§ PROBLEM:
Could you print, exactly and without pictures, only the lines from the one with "The page's text" through the end of the records below?

§ DATA FOR THIS TASK:
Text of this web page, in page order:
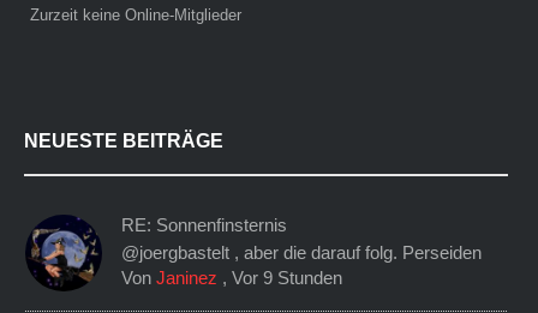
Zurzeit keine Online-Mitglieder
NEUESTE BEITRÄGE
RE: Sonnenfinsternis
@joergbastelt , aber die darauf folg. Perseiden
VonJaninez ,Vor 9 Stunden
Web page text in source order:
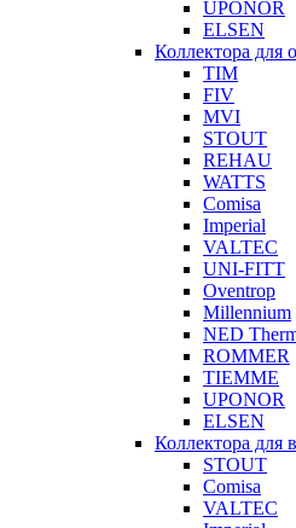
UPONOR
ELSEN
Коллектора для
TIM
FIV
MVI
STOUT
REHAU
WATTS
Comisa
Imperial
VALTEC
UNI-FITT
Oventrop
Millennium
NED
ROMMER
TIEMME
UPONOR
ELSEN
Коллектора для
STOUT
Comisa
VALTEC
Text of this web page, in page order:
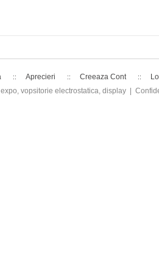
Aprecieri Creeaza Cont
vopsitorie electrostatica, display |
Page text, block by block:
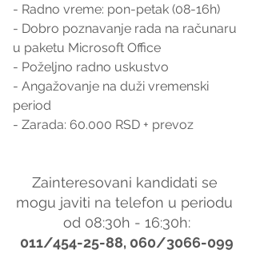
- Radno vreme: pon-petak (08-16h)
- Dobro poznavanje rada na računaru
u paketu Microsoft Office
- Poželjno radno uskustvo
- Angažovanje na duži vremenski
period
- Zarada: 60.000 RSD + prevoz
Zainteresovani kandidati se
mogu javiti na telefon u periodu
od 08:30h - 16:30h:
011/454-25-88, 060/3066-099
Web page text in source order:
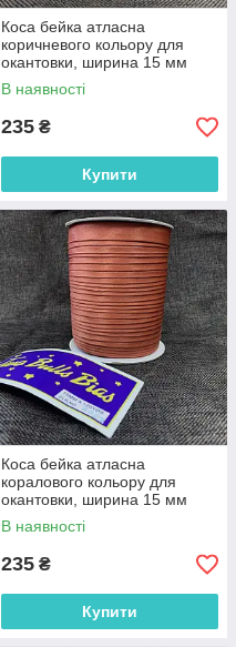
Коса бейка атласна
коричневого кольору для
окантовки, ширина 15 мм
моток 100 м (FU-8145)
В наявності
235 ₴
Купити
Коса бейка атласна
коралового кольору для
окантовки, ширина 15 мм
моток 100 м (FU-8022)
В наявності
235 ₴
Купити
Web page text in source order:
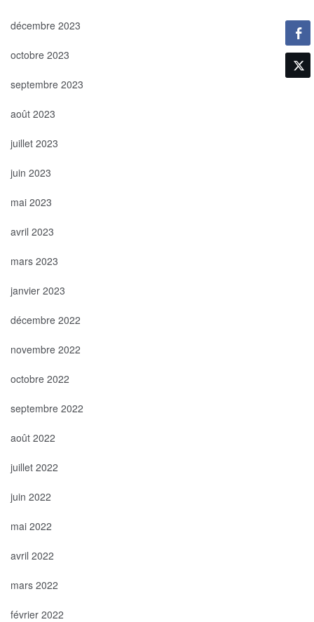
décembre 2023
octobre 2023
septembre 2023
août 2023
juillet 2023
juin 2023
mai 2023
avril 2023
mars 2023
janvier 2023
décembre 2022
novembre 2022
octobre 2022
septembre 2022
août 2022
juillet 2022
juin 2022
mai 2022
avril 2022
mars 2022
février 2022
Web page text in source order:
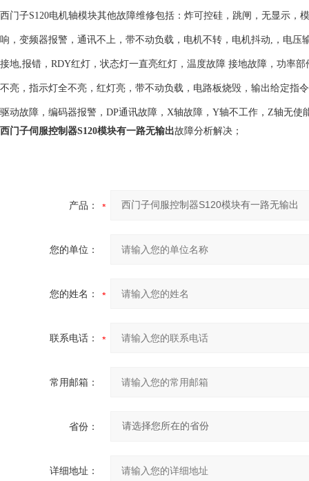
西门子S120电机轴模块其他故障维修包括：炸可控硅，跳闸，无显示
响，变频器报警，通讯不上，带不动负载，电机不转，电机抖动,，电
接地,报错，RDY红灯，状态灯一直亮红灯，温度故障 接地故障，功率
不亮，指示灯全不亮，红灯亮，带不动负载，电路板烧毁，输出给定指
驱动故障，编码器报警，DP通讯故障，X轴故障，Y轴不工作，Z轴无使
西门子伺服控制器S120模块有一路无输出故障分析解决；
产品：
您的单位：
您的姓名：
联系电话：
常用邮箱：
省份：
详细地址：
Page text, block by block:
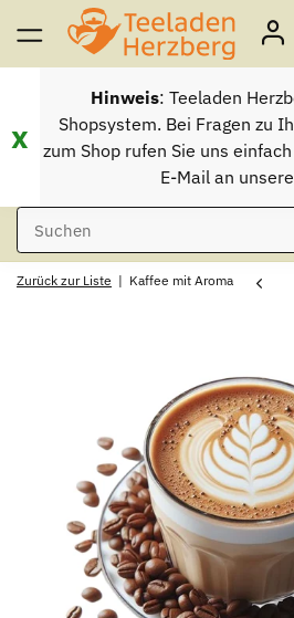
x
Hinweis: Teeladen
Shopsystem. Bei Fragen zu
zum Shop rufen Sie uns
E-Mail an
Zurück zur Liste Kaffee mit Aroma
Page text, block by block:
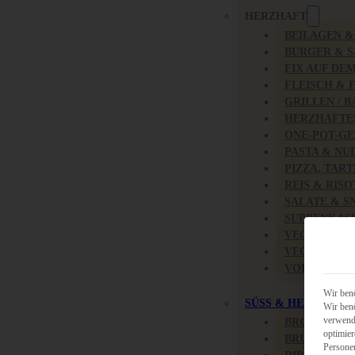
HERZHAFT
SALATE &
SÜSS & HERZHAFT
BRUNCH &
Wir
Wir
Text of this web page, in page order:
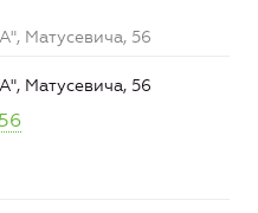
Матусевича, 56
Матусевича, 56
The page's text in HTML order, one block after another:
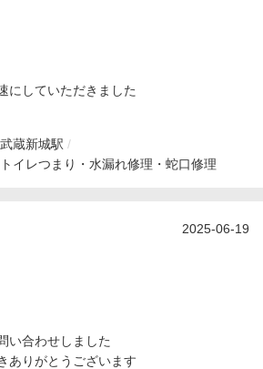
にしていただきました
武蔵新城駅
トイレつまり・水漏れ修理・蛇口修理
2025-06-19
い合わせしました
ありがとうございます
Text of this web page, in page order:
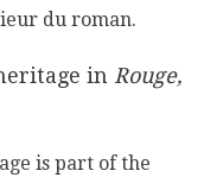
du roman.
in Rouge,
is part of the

§ PROBLEM SOLUTION:
The page's text in HTML order, one block after another:
にしていただきました
武蔵新城駅
トイレつまり・水漏れ修理・蛇口修理
2025-06-19
い合わせしました
ありがとうございます
Text of this web page, in page order:
du roman.
in Rouge,
is part of the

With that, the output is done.